The object is in rcx:
  0x00007f18489bc363:	mov    0x8(%rcx),%eax

Whichs contains the infamouss baadbabe:
(gdb) x /x $rcx
0x80502218:	0xbaadbabebaadbabe

Comments

Fix Request (11u): 11u is affected, too, as stated above. Fix applies almost cleanly. Review: https://github.com/openjdk/jdk11u-dev/pull/110
08-07-2021
Changeset: 3a02578b Author: Erik Österlund <eosterlund@openjdk.org> Date: 2020-11-05 16:17:33 +0000 URL: https://github.com/openjdk/jdk/commit/3a02578b
05-11-2020
Hi Stefan and Erik, I'm glad you found it. Proposed fix makes sense. Looks like older JDK versions are also affected and the recent changes just uncovered the issue.
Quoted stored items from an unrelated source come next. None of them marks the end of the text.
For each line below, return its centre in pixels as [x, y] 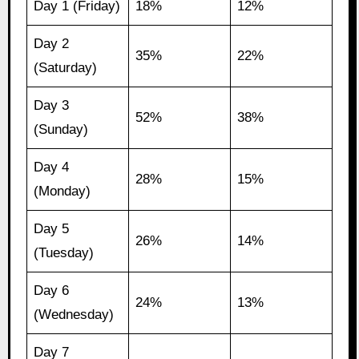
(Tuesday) [64, 253]
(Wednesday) [74, 315]
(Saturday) [66, 68]
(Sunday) [61, 130]
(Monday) [63, 192]
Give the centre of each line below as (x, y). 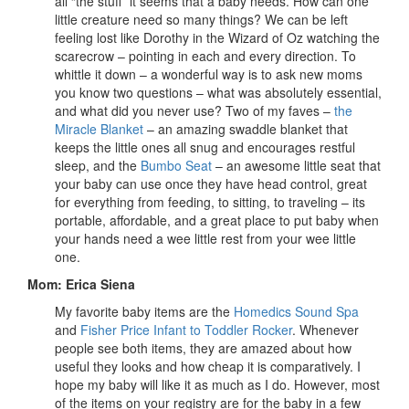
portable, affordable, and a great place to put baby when (217, 220)
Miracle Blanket (99, 129)
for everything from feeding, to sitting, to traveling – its (210, 202)
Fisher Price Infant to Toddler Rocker (186, 330)
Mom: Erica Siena (81, 284)
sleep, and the (98, 166)
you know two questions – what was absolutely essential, (218, 93)
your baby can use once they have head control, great (211, 184)
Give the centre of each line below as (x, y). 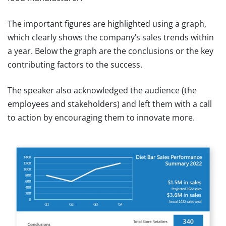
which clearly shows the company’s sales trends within (111, 37)
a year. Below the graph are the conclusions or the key (110, 51)
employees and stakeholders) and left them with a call (110, 104)
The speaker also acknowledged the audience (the (102, 90)
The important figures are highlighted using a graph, (107, 23)
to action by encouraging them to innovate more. (101, 117)
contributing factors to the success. (75, 64)
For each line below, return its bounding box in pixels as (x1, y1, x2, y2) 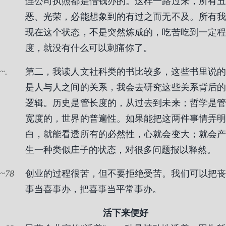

Note that we have seen broken Oops in forceEarlyReturn007 JCK test in JDK11u on s390.
02-11-2020
Hi Erik, above I was indeed mistaken. Your reasoning is plausible to me. Thanks, Richard.
28-10-2020
I feel pretty certain I have found the real issue though. The imasm::remove_activation() call does not deal with safepoints very well. However, when the MethodExit JVMTI event is being called, we call into the runtime in the middle of remove_activation(). If the value being returned is an object type, then the top-of-stack contains the oop. However, the GC does not traverse said oop in any oop map, because it is simply not expected that we safepoint in the middle of remove_activation(). The JvmtiExport::post_method_exit() function we end up calling, reads the top-of-stack oop, and puts it in a handle. Then it calls JVMTI callbacks, that eventually call Java and a bunch of stuff that safepoints. So after the JVMTI callback, we can expect the top-of-stack oop to be broken. Unfortunately, when we continue, we therefore end up returning a broken oop. I tried an experiment where I would write back the oop of the handle (that captured the return oop) to the top-of-stack. This made my reproducer not reproduce at all, from reproducing approximately 100% with the following reproducer: while true; do make test JTREG="RETAIN=all" TEST=test/hotspot/jtreg/vmTestbase/nsk/jdi/MethodExitEvent/returnValue/returnValue003/returnValue003.java TEST_OPTS_JAVA_OPTIONS="-XX:+UseZGC -Xmx2g -XX:ZCollectionInterval=0.0001 -XX:ZFragmentationLimit=0.01 -XX:+VerifyOops -XX:+ZVerifyViews -Xint" ; done Naturally, in order to fix this properly, I think we need InterpreterRuntime::post_method_exit to change from JRT_ENTRY to JRT_BLOCK_ENTRY. Then we can stash away the return oop before a JRT_BLOCK that transitions from Java to VM. And when we leave with JRT_END (after the transition back to Java), we can restore a not broken oop in the stack, so that we return the oop properly.
28-10-2020
Thanks for the comments Richard. I don't think that is the issue though. We seem to read the oop from the JVMTI state first in the handshake. And then it is already poked to be processed before the handshake is run.
28-10-2020
JvmtiEnvBase::force_early_return() calls JvmtiThreadState::state_for(java_thread) at [1]. There we can safepoint locking JvmtiThreadState_lock at [2]. This invalidates the jvalue value parameter to force_early_return() if it is an oop. This could cause the issues if I'm not mistaken. [1] https://github.com/openjdk/jdk/blob/aaf4f690f06ee3a98b69bfb300cb01d17142a056/src/hotspot/share/prims/jvmtiEnvBase.cpp#L1373 [2] https://github.com/openjdk/jdk/blob/aaf4f690f06ee3a98b69bfb300cb01d17142a056/src/hotspot/share/prims/jvmtiThreadState.inline.hpp#L89
28-10-2020
[~rrich] This issue reproduces before and after the escape analysis changes but some of these crashes are in deoptimization coming from the new code now.
27-10-2020